There was something inside the human which was not in the hathol, a brilliant unique spark which could not be ‹consumedknownunderstood›. Russovsky thought, considered and decided this was the emptiness she felt within. Something lacking which made even the carefully hoarded memories of the human Russovsky, as tightly held as Gretchen's children splashing in the pool, seem flat and lifeless. I am like the hathol and the firten, she thought sadly, only a mechanical process of electrons and chemical reactions.
Russovsky climbed out of the aircraft and walked to the hangar door. The sun was still high in the sky, but she turned and paced down to the edge of the landing field. Long blond hair luffed in the wind as she raised a seamed, weathered face to the sky. Far above, far away now, there was a shining bright speck. A gleam of metal and composite spiraling higher and higher into the black heavens.
Tendrils of hair began to break down, smashed by the radiation flooding from the blazing disk blazing in the west. Then the skinsuit turned gray and began to crack. The constant wind abraded Russovsky, chipping away at tools, djellaba, the threads of the kaffiyeh. Slowly, she eroded, eyes still raised to the slowly dimming spark high above.
Aboard the Turan
Smoke curdled in the air, seeping back into the space blown clear by the Webley's concussive blast. Thrown flat on the deck, Hadeishi's combat armor sizzled with waste heat from the impact of the flechettes. Four hand-size blotches glowed cherry-red on his breast and side.

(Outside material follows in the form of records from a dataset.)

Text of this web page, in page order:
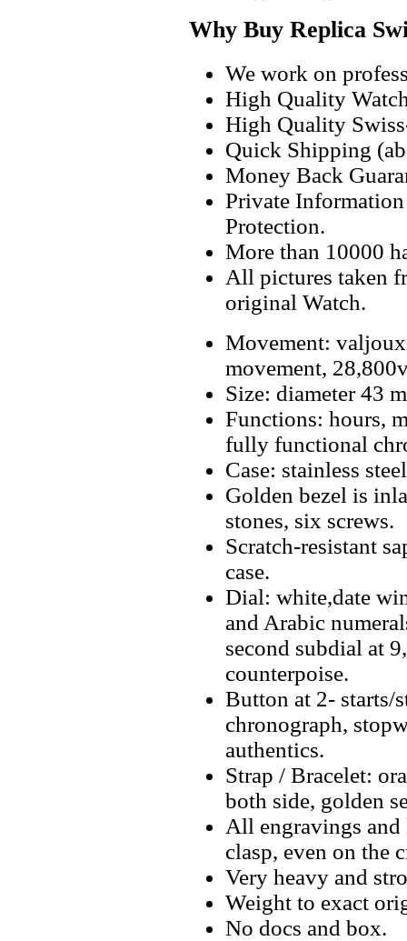
Why Buy Replica
We work on
High Quality
High Quality
Quick Shipping
Money Back
Private
Protection.
More than 10000
All pictures taken
original Watch.
Movement:
movement,
Size: diameter 43
Functions: hours,
fully functional
Case: stainless
Golden bezel is
stones, six screws.
Scratch-resistant
case.
Dial: white,date
and Arabic
second subdial at
counterpoise.
Button at 2- starts/
chronograph,
authentics.
Strap / Bracelet:
both side, golden
All engravings and
clasp, even on the
Very heavy and
Weight to exact
No docs and box.

Alarms continued to honk in the distance. All three corridors had been sealed off by the pressure doors. A half-heard, half-felt vibration was absent from the usual run of background noise aboard ship. The air circulators had shut down when environmental override isolated the level.

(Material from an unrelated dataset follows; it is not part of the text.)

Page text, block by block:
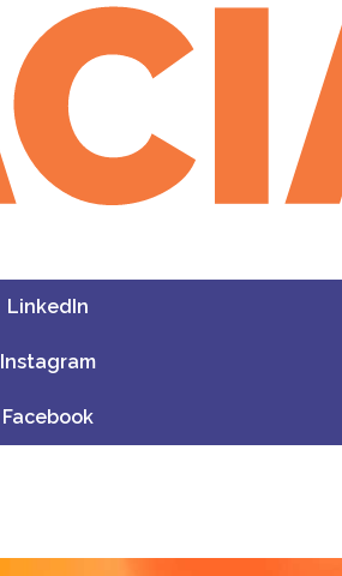
Facebook
LinkedIn
Instagram
Facebook

Among the uneasy crowd of his men, Ketcham slowly lowered the pistol. The blowback mechanism had already reloaded the firing chamber. The riggers at his side started to inch forward, emboldened by the sight of the stricken black-armored figure.
"Wait." Ketcham's basso voice carried easily in the smoky, troubled air. "He might not -"
Hadeishi's head moved. The suit speaker, mostly destroyed by the impact, made a distorted growling sound, then the control fabric adapted to the damage. "Uhhhh… that hurts."
The chu-sa levered himself up from the ground, the mirrored faceplate of his visor reflecting the crewmen shrinking back from his movement. Ketcham raised and sighted the gun again, his face blank with surprise. The refinery captain seemed equally shocked at having shot Hadeishi and at the chu-sa surviving the blast.
"There is no quarrel between us, Captain Ketcham." Hadeishi's voice was slurred and tinged with a buzzing edge of feedback. He was having trouble breathing. He wondered how many ribs he'd broken. The Nisei braced himself with both hands and stood up, swaying slightly. "I know what Fleet did to you, but I am not the Admiralty or the promotions board. I'm just a ship captain, as you were. All I want to do is talk."
"About what?" Ketcham bit out the words, his blood pressure rising again at the very mention of the word "Fleet." He usually accounted himself a patient, reasonable man, but the very sight of the Nisei's black combat suit inspired stomach-churning hate. But the absolute, unflappable confidence of the man standing in the middle of the passageway gave him pause. Unless he was insane, no officer – much less a commander – was going to put himself in harm's way like this, not without an enormously good reason.
Hadeishi gingerly prodded the impact points on his armor. Hissing cherry-red slivers of metal poked from the outer layer. A heat haze trembled around them. He decided they were better left alone. "Captain, you should put on a breather mask."
Without the vents going, the smoke from the RSM rounds was beginning to percolate down the corridor. Most of the miners already looked a little green around the gills. Ketcham noticed the danger and backed up, waving his men back. They scrambled down the hallway in a confused mass, pushing and shoving each other.